La déconnexion de ces deux mondes est un vrai sujet, et Emmanuel Macron, à son cœur et à son corps défendant, en est l’aboutissement.
N’y a-t-il pas également un problème institutionnel ? Je pense notamment à l’hyperprésidentialisme qui se caractérise par un dysfonctionnement de la diarchie censée caractériser le pouvoir exécutif, ou encore la faiblesse du pouvoir parlementaire ?
Je pense que la Cinquième République avait plutôt un bon équilibre au départ. Mais cet équilibre s’est rompu peu à peu au profit du pouvoir exécutif. Était-ce le dessein secret de Debré, de De Gaulle etc ? Je n’en sais rien.
Sans doute voulaient-ils un pouvoir exécutif fort pour sortir des crises de la Quatrième République, même si je rappelle au passage qu’elle a été aussi une formidable période de croissance, avec de grandes réformes et de grandes avancées à ce moment-là. On a été très injuste avec la Quatrième République. Mais je ferme la parenthèse.
Après, ce qui est clair, c’est que le Parlement a très rapidement perdu du pouvoir face à l’exécutif. Sous Giscard déjà, c’était le cas.
Mais on respectait encore les codes, les règles de l’institution. Être élu député, c’était être élu du peuple, il y avait un respect de l’écharpe et de l’institution.
À cet égard, la fin du cumul des mandats décidée par monsieur Hollande est une erreur majeure car on crée des députés qui sont hors-sol. Ils ne sont plus vraiment représentatifs, et la population ne les considère plus comme tels. Dans ma circonscription, les gens me connaissaient comme maire, tandis que les nouveaux élus n’ont plus ce lien, ils ne sont plus ancrés.
Prenons également la suppression de la réserve parlementaire qui a largement participé à accentuer la déconnexion entre le député et les territoires et ses habitants.
L’empilement de ces petites choses aboutit, in fine, à ce que les politiques, et en particulier les parlementaires, soient bridés. Le gouvernement et l’administration font tout pour refuser la création d’une agence indépendante de l’État qui permettrait au Parlement d’avoir les moyens d’analyse, de recherche, d’audit… ils le refusent ! Donc on a un vrai problème de gouvernance dans notre pays.
Ce vaste programme libéral que vous esquissez a-t-il seulement une chance de remporter une élection en France ? Y a-t-il un plafond de verre ?
Quand vous parlez cash, vous gagnez. Regardez Sarkozy, il a toujours parlé cash et il a toujours assumé avoir une part de libéralisme en lui, et il a gagné ! Il faut assumer ce qu’on est, je suis très fier d’être libéral ! Dans le mot libéral, il y a liberté. Ça me suffit.
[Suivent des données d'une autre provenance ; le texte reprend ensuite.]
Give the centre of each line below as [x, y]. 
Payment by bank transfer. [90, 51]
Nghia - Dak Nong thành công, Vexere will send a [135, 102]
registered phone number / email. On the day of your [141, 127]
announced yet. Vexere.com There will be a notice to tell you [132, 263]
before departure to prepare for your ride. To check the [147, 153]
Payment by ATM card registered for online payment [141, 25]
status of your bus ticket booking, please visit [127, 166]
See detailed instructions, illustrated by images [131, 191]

Alors, puisque la représentation commune du libéralisme aujourd’hui est très souvent faussée, perçue comme une doctrine essentiellement et d’abord économique, il peut être utile d’ajouter un adjectif. En ce sens, je me définirais comme un libéral-humaniste.
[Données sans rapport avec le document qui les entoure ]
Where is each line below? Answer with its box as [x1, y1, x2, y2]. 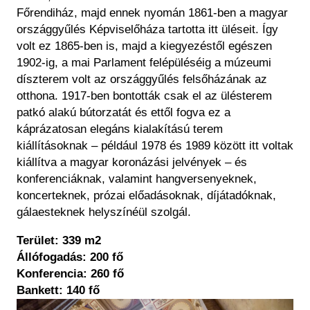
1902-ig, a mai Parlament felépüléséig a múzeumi [17, 56, 271, 70]
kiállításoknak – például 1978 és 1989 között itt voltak [17, 139, 293, 153]
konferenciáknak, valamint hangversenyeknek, [17, 172, 257, 186]
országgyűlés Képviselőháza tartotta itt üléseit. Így [17, 23, 278, 37]
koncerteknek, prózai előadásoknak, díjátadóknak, [17, 189, 276, 203]
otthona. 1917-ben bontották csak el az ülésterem [17, 89, 272, 103]
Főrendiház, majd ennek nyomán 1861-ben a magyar [17, 6, 288, 20]
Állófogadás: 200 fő [17, 250, 123, 264]
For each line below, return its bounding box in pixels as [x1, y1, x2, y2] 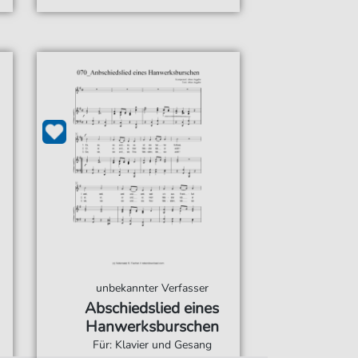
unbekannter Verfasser [95, 280, 209, 296]
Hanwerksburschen [85, 316, 219, 337]
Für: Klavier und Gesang [92, 337, 212, 352]
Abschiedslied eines [85, 298, 220, 319]
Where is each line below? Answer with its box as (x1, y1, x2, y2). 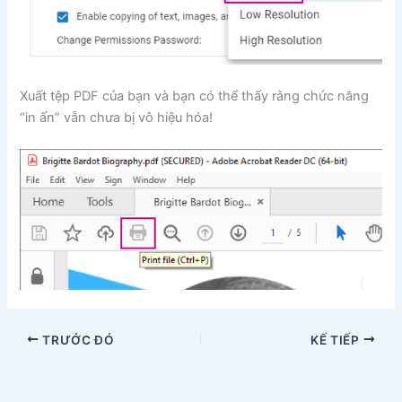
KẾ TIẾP (310, 332, 363, 347)
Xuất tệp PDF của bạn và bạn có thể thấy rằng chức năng (20, 88, 370, 105)
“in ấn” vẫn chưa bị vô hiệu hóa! (20, 109, 214, 127)
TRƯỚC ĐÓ (39, 332, 115, 347)

Donc il ne faut pas avoir honte de son libéralisme.
Mais il y a effectivement un travail d’explication, de pédagogie pour contrer les discours caricaturaux du libéralisme.
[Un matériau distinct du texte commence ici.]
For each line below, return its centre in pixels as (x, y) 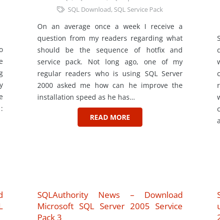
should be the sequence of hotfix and (110, 50)
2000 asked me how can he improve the (110, 85)
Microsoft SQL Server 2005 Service (110, 206)
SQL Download (89, 9)
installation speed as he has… (86, 97)
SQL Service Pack (138, 9)
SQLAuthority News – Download (110, 194)
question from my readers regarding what (110, 38)
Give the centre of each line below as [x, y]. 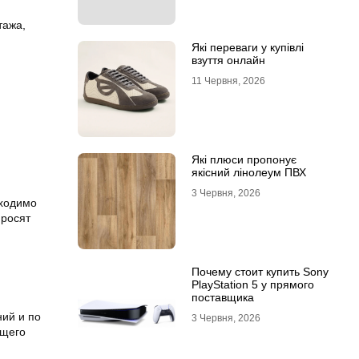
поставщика [222, 297]
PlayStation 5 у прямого [252, 284]
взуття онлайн [228, 60]
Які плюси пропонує [244, 159]
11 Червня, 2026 [228, 81]
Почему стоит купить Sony [260, 272]
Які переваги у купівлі [247, 47]
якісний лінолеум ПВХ [248, 172]
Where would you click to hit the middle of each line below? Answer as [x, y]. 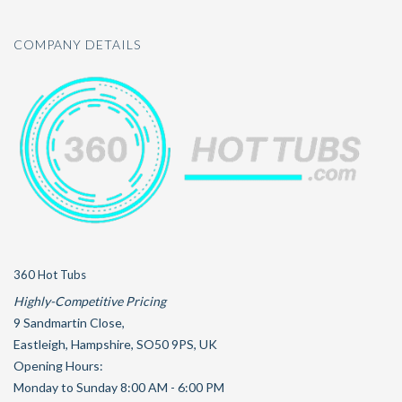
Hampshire [101, 345]
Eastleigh [39, 345]
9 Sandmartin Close [68, 323]
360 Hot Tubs [50, 275]
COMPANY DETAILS [77, 44]
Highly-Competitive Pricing [90, 301]
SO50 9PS [165, 345]
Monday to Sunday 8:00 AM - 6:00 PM [119, 388]
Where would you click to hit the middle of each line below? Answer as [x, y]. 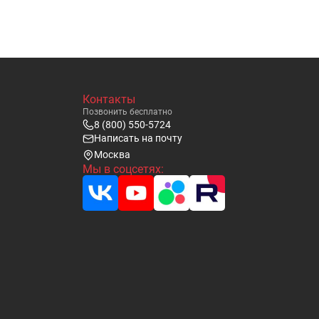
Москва [112, 155]
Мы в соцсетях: [123, 169]
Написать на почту [138, 138]
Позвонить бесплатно [127, 112]
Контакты [109, 99]

Il ne faut pas non plus que les libéraux rechignent à faire leur autocritique. Peut-être qu’à l’époque de Madelin, nous avons nous-mêmes participé, par une approche trop idéologue, à la construction de cette caricature qui a donc nui au message que nous portions. Peut-être qu’à cette époque-là, nous avons un peu simplifié le message libéral.
Aujourd’hui, je prône une approche pragmatique, et je refuse de m’enfermer dans une approche trop idéologique qui, à mon sens, nous a nui dans le passé. C’est toujours intéressant, entre nous, de discuter de l’idéologie libérale, mais sa présentation doit être pragmatique et pédagogique si l’on souhaite convaincre, et ainsi avoir une chance d’appliquer nos solutions.